La galette n’est vraiment pas mauvaise cette année.

« L’année 2015 nous a tous éprouvé (…) mais elle a aussi été une année où une fois encore les services se sont mobilisés. Notre action se poursuivra et 2016 sera une année majeure, qui, je le souhaite, sera marquée du sceau de la réussite (…) »
Challenge donc car, a priori on ne change pas les équipes et les méthodes de Jo ne sont certainement pas les plus efficaces…

« La réforme de nos services se poursuit et en ce sens j’ai demandé à mes collaborateurs de travailler sur une réflexion globale visant à dessiner des orientations pour l’avenir(…).»
Il faut savoir une chose : ici, le dessin, c’est de l’art abstrait. Ça risque donc d’être « conceptuel » avec une réflexion qui mobilise certainement une dizaine d’agents, qui rendront un rapport suffisamment épais pour décimer une forêt, et avec une décision finale prise par la hiérarchie sur un coin de table deux minutes avant de rendre les conclusions.

« La qualité de notre travail est la clé de notre mission auprès des usagers et en 2016 nous renforcerons par notre action la professionnalisation de nos services (…) »
Ah… dis comme ça, on a la sensation qu’avant 2016, on était des touristes !

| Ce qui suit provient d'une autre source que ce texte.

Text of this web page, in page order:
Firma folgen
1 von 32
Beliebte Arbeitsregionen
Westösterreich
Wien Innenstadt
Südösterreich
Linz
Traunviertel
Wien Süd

« Pour impulser notre dynamique, de nouvelles actions déterminantes seront engagées au cours des mois à venir selon un calendrier prévisionnel (…) ».
Alors, « calendrier prévisionnel » se comprend comme : élément tout à fait hypothétique, incertain, voire même imaginaire, calculé selon des prévisions favorables qui ne seront jamais présentes (sauf si une licorne bleue traverse la cour de l’immeuble entre 12 h02 et 15 h14) et qui a été décidé sur le même coin de table que « les orientations d’avenir ». En bref, j’ai le temps de faire le tour du monde en skateboard avant qu’ils ne soient arrivés au bout de leur calendrier prévisionnel.

« Nous allons réformer nos pratiques et renforcer le dialogue social (…)».
Vœu pieu ou bonne résolution de la nouvelle année… c’est un peu comme dire que l’on arrête le chocolat, la main plongée dans un paquet de chocobons.

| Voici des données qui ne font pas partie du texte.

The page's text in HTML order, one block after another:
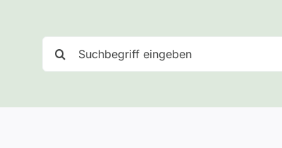
nach:
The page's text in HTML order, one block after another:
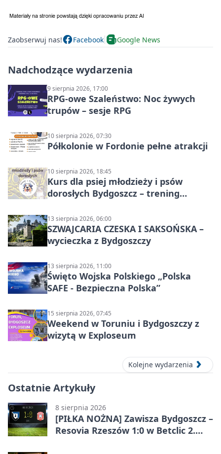
Zaobserwuj nas! Facebook Google News
Nadchodzące wydarzenia
9 sierpnia 2026, 17:00
RPG-owe Szaleństwo: Noc żywych
trupów – sesje RPG
10 sierpnia 2026, 07:30
Półkolonie w Fordonie pełne atrakcji
10 sierpnia 2026, 18:45
Kurs dla psiej młodzieży i psów
dorosłych Bydgoszcz – trening
13 sierpnia 2026, 06:00
SZWAJCARIA CZESKA I SAKSOŃSKA –
wycieczka z Bydgoszczy
13 sierpnia 2026, 11:00
Święto Wojska Polskiego „Polska
SAFE - Bezpieczna Polska”
15 sierpnia 2026, 07:45
Weekend w Toruniu i Bydgoszczy z
wizytą w Exploseum
Kolejne wydarzenia
Ostatnie Artykuły
8 sierpnia 2026
[PIŁKA NOŻNA] Zawisza Bydgoszcz –
Resovia Rzeszów 1:0 w Betclic 2.
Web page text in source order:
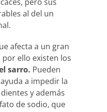
al del un
afecta a un gran
ello existen los
sarro. Pueden
a impedir la
y además
de sodio, que
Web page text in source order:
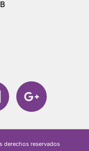
derechos reservados
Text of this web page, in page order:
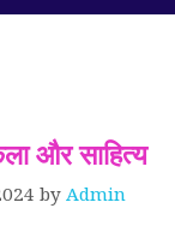
और साहित्य
by Admin
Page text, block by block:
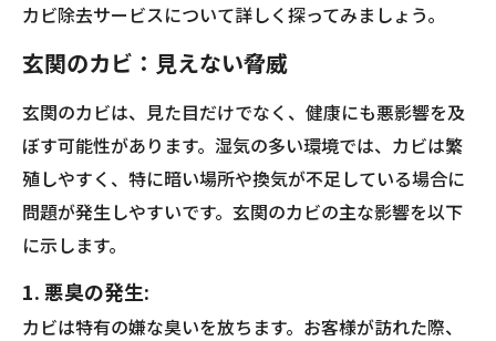
カビ除去サービスについて詳しく探ってみましょう。
玄関のカビ：見えない脅威
玄関のカビは、見た目だけでなく、健康にも悪影響を及
ぼす可能性があります。湿気の多い環境では、カビは繁
殖しやすく、特に暗い場所や換気が不足している場合に
問題が発生しやすいです。玄関のカビの主な影響を以下
に示します。
1. 悪臭の発生:
カビは特有の嫌な臭いを放ちます。お客様が訪れた際、

« Nous sommes unis dans cette grande aventure administrative qui se poursuivra en 2016 (…) »
Aventure administrative…. Un peu comme Koh Lanta ? Avec des équipes que l’on fusionne et qui ne s’entendent jamais ? Une sélection qui se joue à qui tient le plus longtemps sur un poteau plutôt qu’à qui est le plus doué ?… Aïe !

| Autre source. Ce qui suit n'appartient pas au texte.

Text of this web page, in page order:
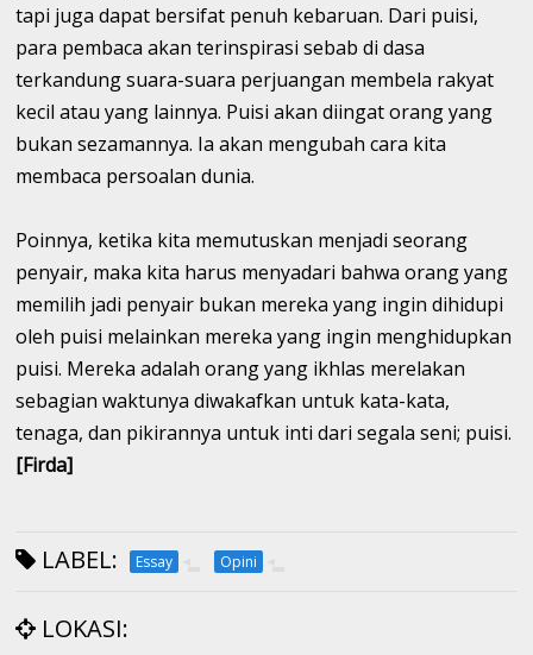
tapi juga dapat bersifat penuh kebaruan. Dari puisi,
para pembaca akan terinspirasi sebab di dasa
terkandung suara-suara perjuangan membela rakyat
kecil atau yang lainnya. Puisi akan diingat orang yang
bukan sezamannya. Ia akan mengubah cara kita
membaca persoalan dunia.
Poinnya, ketika kita memutuskan menjadi seorang
penyair, maka kita harus menyadari bahwa orang yang
memilih jadi penyair bukan mereka yang ingin dihidupi
oleh puisi melainkan mereka yang ingin menghidupkan
puisi. Mereka adalah orang yang ikhlas merelakan
sebagian waktunya diwakafkan untuk kata-kata,
tenaga, dan pikirannya untuk inti dari segala seni; puisi.
[Firda]
LABEL: Essay Opini
LOKASI:

« Aussi, je vous présente mes meilleurs vœux pour 2016, pour vous-mêmes et ceux qui vous sont chers ».
Entre deux applaudissements polis pour ce discours que j’ai la sensation d’avoir déjà entendu, je me retourne vers Karine qui nous fait à chaque nouvelle intervention son top ten des mots employés.
– Le grand vainqueur est le mot « action » avec une répétition de 9 fois, talonné de près par « réforme ».
J’espère qu’un jour « intérêt général » finira grand gagnant du loto de Karine. Comme ça. Pour me faire plaisir. Parce que c’est pour ça que j’ai voulu travailler dans l’administration. Pour l’intérêt général.